A more obscure (to me) and growing enjoyment with poems is to examine how poets handle enjambment. Not so much for me in how they continue an idea from line to line, but in how a single line of a poem can isolate a part of an idea, make it almost into something else entirely that still references the major idea it is part of. Sounds tricky, I know. A good example is Kay Ryan’s poem, “Polish And Balm,” which starts: “Dust develops // from inside // as well as // on top when //objects stop // being used.” Reading just each line alone, we get the pause after dust develops to consider that in isolation. Dust develops, well, that’s true. In our world? As a necessary part of life?
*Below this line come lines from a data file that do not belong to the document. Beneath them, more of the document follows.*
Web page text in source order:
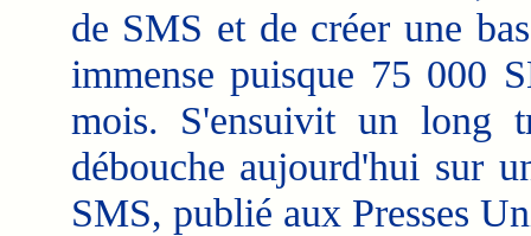
de SMS et de créer une
immense puisque 75 000
mois. S'ensuivit un long
débouche aujourd'hui sur
SMS, publié aux Presses
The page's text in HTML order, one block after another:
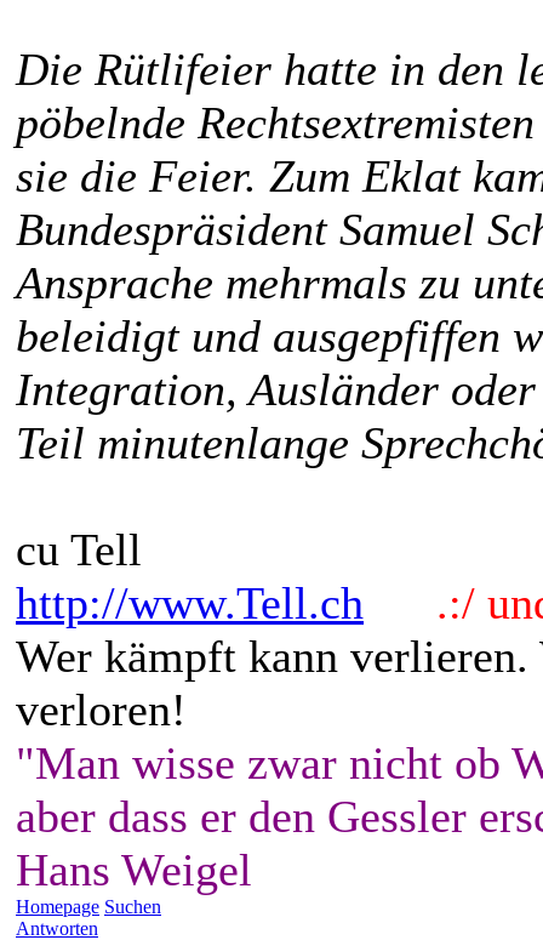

Then fold in the next line — “from inside” — and suddenly it’s a commentary on our souls, on our failures. Way cool. I leave it to you to keep reflecting on the added meanings as the lines pile on. Then when you get to the end of the poem (go find it, it’s in her The Best Of It book), and see how she twists all those meanings around into an amazing braid, you think the woman deserves a Nobel. If you’re me you do, anyway.
In the latest New Yorker, Linda Pastan has a poem “Edward Hopper, Untitled” which handles enjambment a bit differently. It starts, “An empty theatre: seats // shrouded in white // like rows of headstones;” In this, rather than the twists of meaning, the cutting off of the lines early seems to me to add to the emptiness, the bleakness of the Hopper painting expressed by the poem. The lines are lonely, cut off from each other. And she does have some powerful lines. “…cliche of loneliness // transformed by brushstroke // into something part paint, // part desperation.”
Robert Pinsky, in “Sayings Of The Old,” on the other hand, has longer lines, in unrhymed tercets (three-line stanzas) that give more of a sense of patience, wisdom reflected on: “The Ibo say, An old man sitting down // can see more things than a young man standing up.” He wants more of the thought contemplated at once, maybe. Though I don’t want to be the object of his line a bit later(!): “One hates the sanctimonious Buddha-goo”
Dennis O’Driscoll, in “The Sunday Game” kind of falls halfway in between these with his six-line stanzas, every other line indented: “How alive, how excitable // they were back then, // when they congregated // in the neighbor’s kitchen…” Kind of like a typewriter from back in the day typing to here, then zooming back to keep typing there, then zooming back… it keeps the poem alive and dynamic, bouncing from place to place. Which poem has a neat, understated ending as well, by the way, with a great deal of the punch coming exactly from the enjambed isolation of the last line.
Peace all of a piece to you.
Thank you on this Remembrance Day to the firefighters, police and soldiers throughout the world who sacrifice so much to take care of us all.